▸ **Material provided**
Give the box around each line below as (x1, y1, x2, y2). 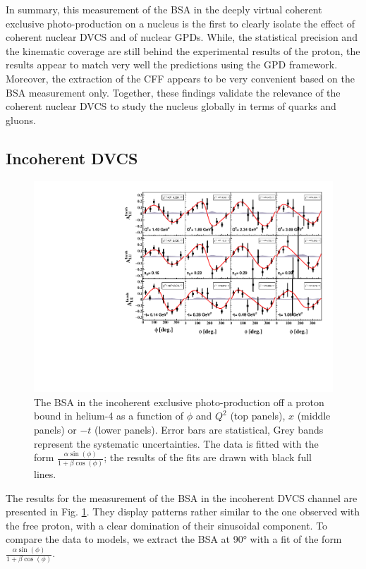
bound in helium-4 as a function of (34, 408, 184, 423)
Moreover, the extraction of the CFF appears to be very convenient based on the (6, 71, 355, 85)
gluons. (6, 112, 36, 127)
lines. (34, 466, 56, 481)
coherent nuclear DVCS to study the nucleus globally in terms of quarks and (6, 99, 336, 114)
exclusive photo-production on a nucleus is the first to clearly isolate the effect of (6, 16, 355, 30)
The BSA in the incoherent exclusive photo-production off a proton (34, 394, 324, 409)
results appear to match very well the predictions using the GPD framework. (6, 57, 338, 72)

---

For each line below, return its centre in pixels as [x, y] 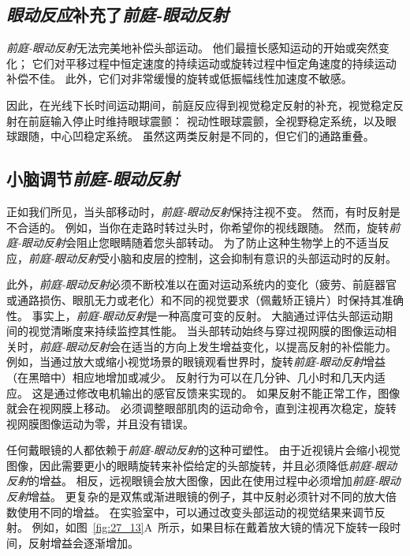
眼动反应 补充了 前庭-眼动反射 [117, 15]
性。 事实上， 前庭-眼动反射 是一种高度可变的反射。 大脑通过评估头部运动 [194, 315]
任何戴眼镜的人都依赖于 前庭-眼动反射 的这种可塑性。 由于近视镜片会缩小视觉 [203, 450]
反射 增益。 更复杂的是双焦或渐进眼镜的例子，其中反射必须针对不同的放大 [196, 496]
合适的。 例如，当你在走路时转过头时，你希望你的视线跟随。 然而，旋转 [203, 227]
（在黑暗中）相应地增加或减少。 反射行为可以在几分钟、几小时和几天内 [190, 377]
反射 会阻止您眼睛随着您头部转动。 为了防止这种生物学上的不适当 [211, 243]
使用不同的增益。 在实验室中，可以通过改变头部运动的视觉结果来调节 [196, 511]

▸ **What to work on**
From the material above, set down exactly the lines starting at the one with "反射 增益。 更复杂的是双焦或渐进眼镜的例子，其中反射必须针对不同的放大" and ending at the one with "使用不同的增益。 在实验室中，可以通过改变头部运动的视觉结果来调节 [196, 511]", end lines included.

▸ **Task answer**
反射 增益。 更复杂的是双焦或渐进眼镜的例子，其中反射必须针对不同的放大 [196, 496]
合适的。 例如，当你在走路时转过头时，你希望你的视线跟随。 然而，旋转 [203, 227]
（在黑暗中）相应地增加或减少。 反射行为可以在几分钟、几小时和几天内 [190, 377]
反射 会阻止您眼睛随着您头部转动。 为了防止这种生物学上的不适当 [211, 243]
使用不同的增益。 在实验室中，可以通过改变头部运动的视觉结果来调节 [196, 511]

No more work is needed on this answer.